══ DATA TO USE ══

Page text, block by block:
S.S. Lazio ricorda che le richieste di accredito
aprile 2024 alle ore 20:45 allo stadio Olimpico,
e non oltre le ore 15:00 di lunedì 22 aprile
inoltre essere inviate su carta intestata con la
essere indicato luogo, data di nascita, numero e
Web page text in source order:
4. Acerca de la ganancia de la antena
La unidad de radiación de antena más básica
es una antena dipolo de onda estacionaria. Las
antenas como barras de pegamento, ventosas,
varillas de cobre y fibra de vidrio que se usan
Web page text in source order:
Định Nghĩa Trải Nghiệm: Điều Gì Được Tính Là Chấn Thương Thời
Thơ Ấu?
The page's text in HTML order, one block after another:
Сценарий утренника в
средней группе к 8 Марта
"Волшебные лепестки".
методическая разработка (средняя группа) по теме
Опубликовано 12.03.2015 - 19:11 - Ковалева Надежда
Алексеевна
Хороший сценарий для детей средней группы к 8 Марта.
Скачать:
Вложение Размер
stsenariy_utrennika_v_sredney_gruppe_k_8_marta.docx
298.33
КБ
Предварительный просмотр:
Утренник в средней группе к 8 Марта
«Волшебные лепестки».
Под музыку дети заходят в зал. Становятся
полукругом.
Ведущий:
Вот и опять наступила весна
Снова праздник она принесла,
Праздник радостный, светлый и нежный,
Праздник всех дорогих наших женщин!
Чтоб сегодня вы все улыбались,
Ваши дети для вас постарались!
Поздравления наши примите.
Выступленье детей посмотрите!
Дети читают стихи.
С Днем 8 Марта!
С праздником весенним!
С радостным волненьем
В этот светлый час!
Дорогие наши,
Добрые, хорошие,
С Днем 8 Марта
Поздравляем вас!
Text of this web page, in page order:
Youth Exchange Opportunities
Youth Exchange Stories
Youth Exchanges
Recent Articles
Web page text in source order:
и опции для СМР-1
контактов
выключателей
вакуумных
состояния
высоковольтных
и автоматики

═══

What are the lines above that hold the string "essere"? Copy them.

inoltre essere inviate su carta intestata con la
essere indicato luogo, data di nascita, numero e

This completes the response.